И трудно было понять: всерьез говорит Ажибек или смеется над председателем.

– Не нравятся мне твои рассуждения, парень. «По шее!» Не в ту сторону тянешь. А ну-ка давай поговорим, – предложил Нугман, тяжело слез с коня и сел рядом с Ажибеком.

В этом было что-то необычное, – вечно занятый председатель тратил на нас бесценное время да еще собирался обсуждать наши ребячьи отношения. Ажибек тоже забеспокоился, отсел от Нугмана подальше. На всякий случай.

– Не бойся, я не кусаюсь, – председатель снова улыбнулся, на этот раз по-доброму и как-то грустно, словно ему стало очень жаль Ажибека.

А тот не любил, когда его жалели. Бывало, посочувствуешь, спросишь его: «Ты почему хромаешь? Упал, да? Пойдем к моей маме, она тебе примочку поставит». А он тебе: «Катись отсюда, пока я тебе самому не выдернул ноги!»

Вот и сейчас Ажибек рассердился и дерзко сказал:

– Ха, чтоб я да боялся каждого встречного? У меня не заячье сердце! Нет уж! А чего мне вас пугаться? Чего? Ну, поколотите, намнете бока, а потом я вырасту и поколочу вас раз в десять сильнее. Вы же тогда будете старым и слабым!

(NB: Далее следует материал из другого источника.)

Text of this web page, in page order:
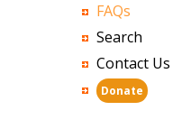
FAQs
Search
Contact Us
Donate
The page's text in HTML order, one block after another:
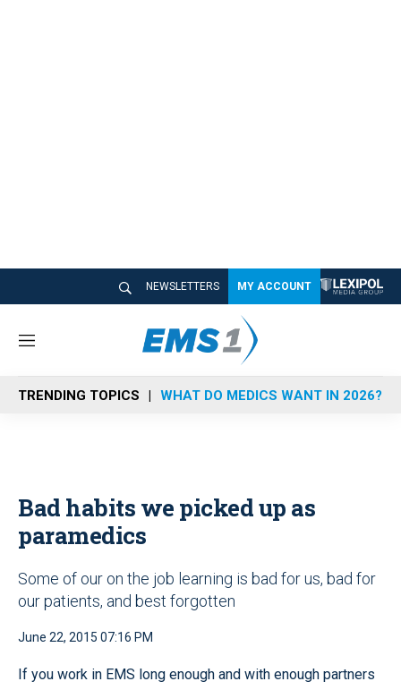
NEWSLETTERS MY ACCOUNT
M
n
u
TRENDING TOPICS WHAT DO MEDICS WANT IN 2026?
Bad habits we picked up as
paramedics
Some of our on the job learning is bad for us, bad for
our patients, and best forgotten
June 22, 2015 07:16 PM
If you work in EMS long enough and with enough partners

Мы похолодели: ну, сейчас Нугман огреет наглеца камчой, но тот рассмеялся, добродушно ответил:

– Дорогой мой, ты ошибаешься дважды. Во-первых, бить тебя я не собираюсь. Человек не лошадь, его камчой не научишь. Да и с лошадью лучше обходиться без камчи. А во-вторых, когда ты подрастешь, станешь думать совсем по-иному. Да и счеты тебе не с кем будет сводить. Вряд ли я дотяну до этого времени. Мне бы дожить до конца войны. А после и помереть не страшно.

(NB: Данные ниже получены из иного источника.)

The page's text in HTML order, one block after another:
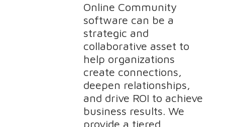
Online Community
software can be a
strategic and
collaborative asset to
help organizations
create connections,
deepen relationships,
and drive ROI to achieve
business results. We
provide a tiered
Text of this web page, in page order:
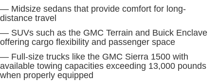
— Midsize sedans that provide comfort for long-
distance travel
— SUVs such as the GMC Terrain and Buick Enclave
offering cargo flexibility and passenger space
— Full-size trucks like the GMC Sierra 1500 with
available towing capacities exceeding 13,000 pounds
when properly equipped

– А как по-вашему, когда она закончится, война? – спросил Ажибек, живо придвигаясь к Нугману.

– Этого никто не знает. Но, наверное, скоро. Наши гонят врага. Тот уже ничего не может поделать. Вышибли мы дух из него!

– Ну, тогда вам невыгодно, чтобы она быстро закончилась, – предположил Батен.

– Это почему же? – удивился Нугман.

– Тогда вы скорее умрете. Вы же сами сказали: закончится война – и тогда сразу помрете.

Все засмеялись, а Ажибек пожаловался Нугману:

– Вот видите! Ну, как еще обращаться с такими глупцами?

– Он меня неправильно понял, – заступился Нугман за смущенного Батена. – Да и если бы все было так, я бы все равно желал скорой победы. Ну что ж, что меня

не будет? Главное – знать, что наступит пора, когда вы избавитесь от чесотки и других болезней. Будете сыты, одеты. А что еще человеку надо, если счастливы дети?

– Если бы мне сказали: мы дадим тебе съесть белого хлеба сколько захочешь, но потом ты умрешь, я бы согласился, даже бы не думал, – бесстрашно сказал Ажибек.

– И сколько бы ты смог съесть хлеба за один раз? – спросил Нугман, подмигивая нам.

– Килограмм!.. Два!.. – азартно воскликнул Ажибек.

– И всего-то?! Ну, ради этого не стоит жертвовать жизнью. Потерпи только месяца полтора. Вот соберем хлеб, тогда приходи ко мне домой. Я попрошу своих женщин, чтобы поставили для тебя полную печь белых булок!

– Полную печь?! Ух ты! – возликовал Ажибек.

– Только у меня к вам, ребята, одна просьба.

– Говорите! Мы все сделаем! И пусть только кто-нибудь попробует отказаться, – пригрозил Ажибек, хотя и знать не знал, о чем поведет речь председатель.

– Бегаете вы по улице целый день, и никому от этого никакой пользы. А между тем война-то идет очень тяжелая. И вы бы смогли помочь вашим отцам и старшим братьям.

– Да нас же никто не пустит на фронт. Скажут: маленькие еще, – пожаловался Батен.

– И правильно скажут, – согласился Нугман. – Но вы можете помочь здесь, в колхозе. Не велика работа – поле от сорняка избавить. А хлеба соберем больше. А соберем хлеба больше – воинов лучше накормим. Легче воевать им будет.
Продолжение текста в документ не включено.